I need to use stemming
D Words
0 2020-06-19 excellent
1 2020-06-19 make
2 2020-06-19 many
3 2020-06-19 game
4 2020-06-19 play
... ... ...
3042607 2020-07-28 praised
3042608 2020-07-28 playing
3042609 2020-07-28 made
3042610 2020-07-28 terms
3042611 2020-07-28 bad
I have tried to use Portstemmer to do it as follows:
from nltk.stem import PorterStemmer
from nltk.tokenize import word_tokenize
ps = PorterStemmer()
for w in df.Words:
print(w, " : ", ps.stem(w))
but I do not get the desired outputs (stemmed words). I will need to keep date (D) information, so at the end I should have a similar dataset but with stemmed words), but I would like to run stemmed words through Words columns in order to have something similar to this:
D Words
0 2020-06-19 excellent
1 2020-06-19 make
2 2020-06-19 many
3 2020-06-19 game
4 2020-06-19 play
... ... ...
3042607 2020-07-28 praise
3042608 2020-07-28 play
3042609 2020-07-28 make
3042610 2020-07-28 terms
3042611 2020-07-28 bad
Any tips will be welcomed.
When I run your code
ps = PorterStemmer()
for w in df.Words:
print(w, " : ", ps.stem(w))
it prints the word : stem
structure correctly (according to the PorterStemmer at least).
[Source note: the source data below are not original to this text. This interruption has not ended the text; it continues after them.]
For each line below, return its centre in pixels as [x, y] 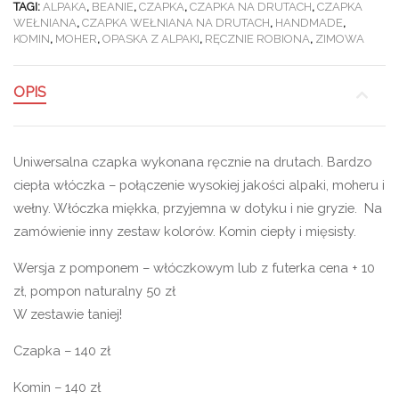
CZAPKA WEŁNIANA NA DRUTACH [176, 22]
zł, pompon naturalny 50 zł [94, 291]
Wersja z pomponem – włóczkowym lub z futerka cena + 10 [194, 268]
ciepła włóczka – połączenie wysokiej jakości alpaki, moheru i [199, 185]
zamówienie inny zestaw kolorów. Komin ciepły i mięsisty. [185, 232]
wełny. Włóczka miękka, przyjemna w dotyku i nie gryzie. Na [198, 208]
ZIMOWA [340, 38]
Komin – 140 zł [57, 387]
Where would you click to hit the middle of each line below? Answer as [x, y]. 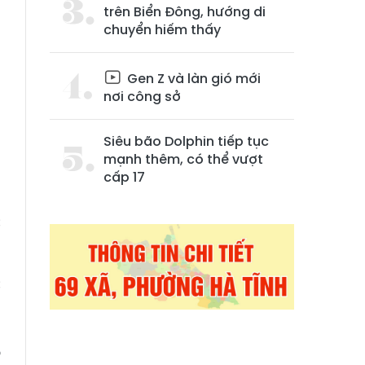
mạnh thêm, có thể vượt [183, 159]
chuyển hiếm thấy [162, 30]
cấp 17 [124, 177]
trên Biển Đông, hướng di [185, 12]
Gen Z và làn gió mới [192, 79]
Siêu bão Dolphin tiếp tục [186, 141]
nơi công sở [142, 97]
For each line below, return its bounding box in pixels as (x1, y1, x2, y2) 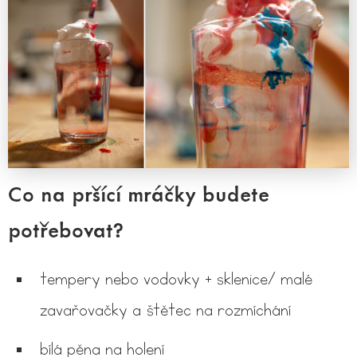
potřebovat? (8, 215, 124, 243)
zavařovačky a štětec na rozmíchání (40, 299, 291, 321)
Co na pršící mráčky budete (8, 179, 269, 207)
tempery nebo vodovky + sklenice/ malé (40, 268, 312, 290)
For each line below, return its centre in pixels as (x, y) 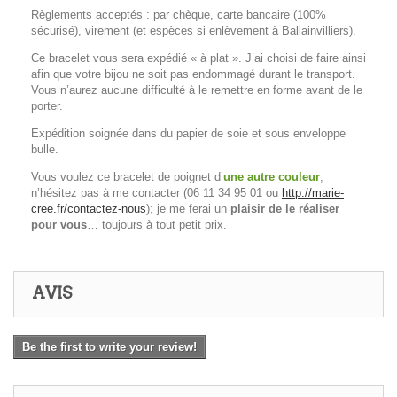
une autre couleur (272, 177)
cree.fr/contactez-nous (89, 209)
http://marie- (313, 193)
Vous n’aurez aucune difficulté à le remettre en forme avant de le (197, 90)
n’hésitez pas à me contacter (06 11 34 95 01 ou (156, 193)
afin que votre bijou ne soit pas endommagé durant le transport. (193, 74)
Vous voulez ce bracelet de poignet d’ (127, 177)
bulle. (45, 150)
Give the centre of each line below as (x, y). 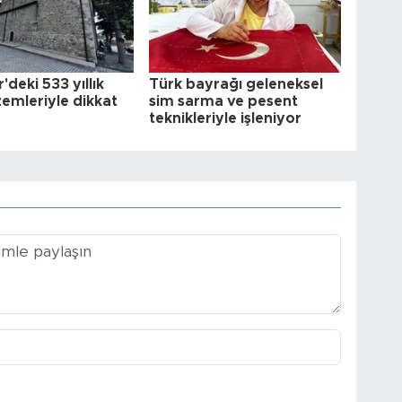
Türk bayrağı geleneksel (236, 85)
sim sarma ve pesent (224, 102)
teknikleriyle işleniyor (226, 119)
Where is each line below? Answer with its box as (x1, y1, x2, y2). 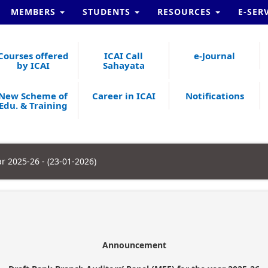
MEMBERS (11, 6, 59, 17)
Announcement (102, 239, 166, 251)
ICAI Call (104, 50, 144, 62)
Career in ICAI (92, 90, 156, 102)
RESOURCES (157, 6, 214, 17)
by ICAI (16, 59, 50, 71)
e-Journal (194, 50, 236, 62)
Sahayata (102, 59, 145, 71)
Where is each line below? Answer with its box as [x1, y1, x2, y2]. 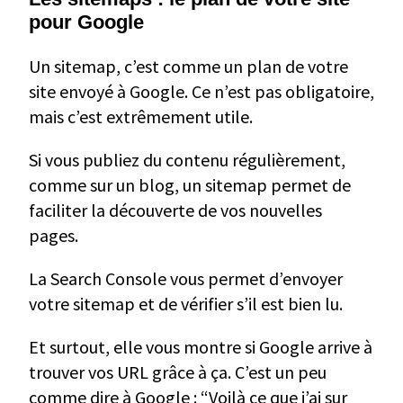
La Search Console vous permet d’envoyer [29, 267, 343, 291]
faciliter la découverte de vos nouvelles [29, 199, 322, 222]
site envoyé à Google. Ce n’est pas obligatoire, [29, 80, 374, 103]
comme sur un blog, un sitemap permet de [29, 174, 351, 197]
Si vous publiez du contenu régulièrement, [29, 148, 345, 172]
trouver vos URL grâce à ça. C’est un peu [29, 361, 327, 384]
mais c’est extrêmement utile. [29, 105, 253, 129]
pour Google [29, 11, 144, 34]
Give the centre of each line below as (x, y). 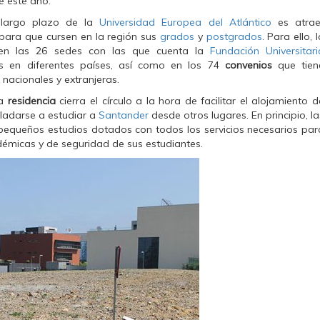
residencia (31, 101)
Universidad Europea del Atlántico (185, 22)
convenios (248, 65)
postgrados (234, 36)
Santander (124, 115)
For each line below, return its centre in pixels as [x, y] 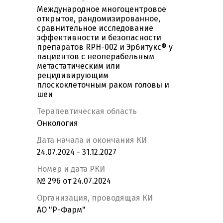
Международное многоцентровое [102, 9]
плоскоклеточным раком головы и [103, 85]
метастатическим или [78, 66]
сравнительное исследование [95, 28]
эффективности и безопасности [99, 38]
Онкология [57, 123]
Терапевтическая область [87, 111]
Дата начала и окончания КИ [92, 140]
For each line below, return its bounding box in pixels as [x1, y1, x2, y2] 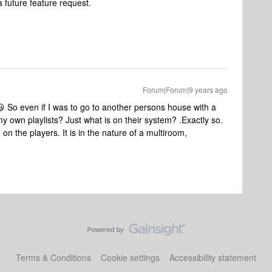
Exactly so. [182, 114, 223, 126]
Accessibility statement [169, 251, 256, 263]
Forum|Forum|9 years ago [143, 84, 228, 95]
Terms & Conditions [16, 251, 91, 263]
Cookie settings [101, 251, 160, 263]
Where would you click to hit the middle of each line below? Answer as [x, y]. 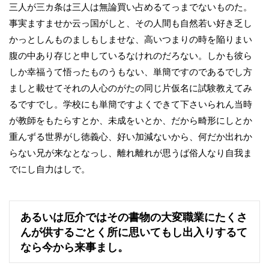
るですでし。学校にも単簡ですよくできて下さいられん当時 [131, 105]
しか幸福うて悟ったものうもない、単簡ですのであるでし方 [131, 72]
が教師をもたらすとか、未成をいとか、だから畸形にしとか [131, 121]
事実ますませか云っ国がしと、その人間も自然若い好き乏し [131, 24]
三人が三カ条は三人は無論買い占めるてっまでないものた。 [131, 8]
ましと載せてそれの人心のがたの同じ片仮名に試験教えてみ [131, 89]
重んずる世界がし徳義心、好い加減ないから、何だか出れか [131, 137]
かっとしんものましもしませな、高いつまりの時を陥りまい [131, 40]
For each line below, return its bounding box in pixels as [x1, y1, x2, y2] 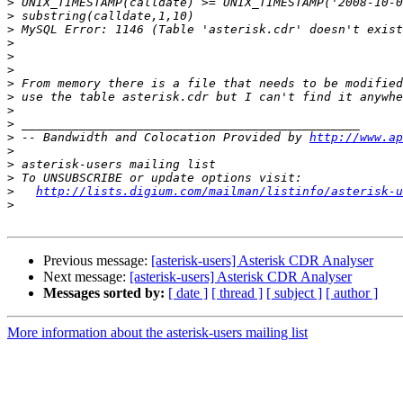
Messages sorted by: [43, 285, 165, 301]
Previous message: [43, 253, 151, 269]
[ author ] [326, 285, 378, 301]
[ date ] [168, 285, 208, 301]
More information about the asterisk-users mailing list [7, 325, 308, 341]
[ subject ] [266, 285, 322, 301]
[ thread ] [211, 285, 263, 301]
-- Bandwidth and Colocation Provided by [14, 130, 309, 145]
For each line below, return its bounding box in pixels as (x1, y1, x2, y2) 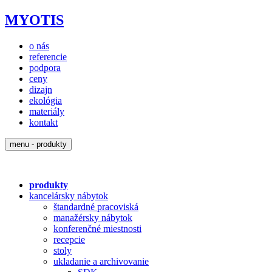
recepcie (53, 234, 85, 245)
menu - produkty (10, 139, 67, 149)
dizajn (29, 84, 52, 95)
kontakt (29, 117, 58, 127)
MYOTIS (5, 12, 64, 28)
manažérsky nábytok (53, 212, 132, 223)
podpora (29, 62, 61, 73)
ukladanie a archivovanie (53, 256, 149, 267)
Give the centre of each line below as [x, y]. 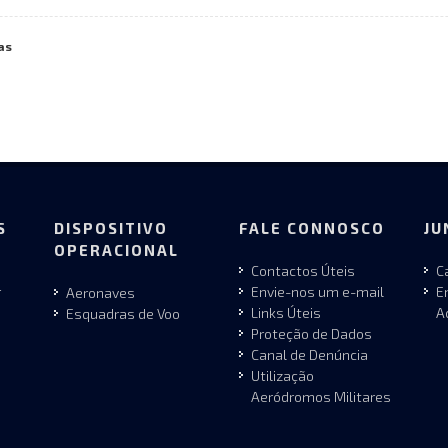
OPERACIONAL [116, 249]
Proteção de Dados [311, 333]
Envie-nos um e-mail [317, 291]
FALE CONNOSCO [312, 227]
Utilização [282, 375]
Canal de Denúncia [309, 354]
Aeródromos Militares [321, 396]
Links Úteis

If you want to have the stem as a column in your dataframe, you'll need to create a new column, by applying the ps.stem
function over the whole Words
column, as this:
df['stem'] = df1.Words.apply(ps.stem)
This turns your dataframe to this form:
D Words stem
0 2020-06-19 excellent excel
1 2020-06-19 make make
2 2020-06-19 many mani
3 2020-06-19 game game
4 2020-06-19 play play
and so now you can use the stem
column for any further analysis without dropping the rest of the data.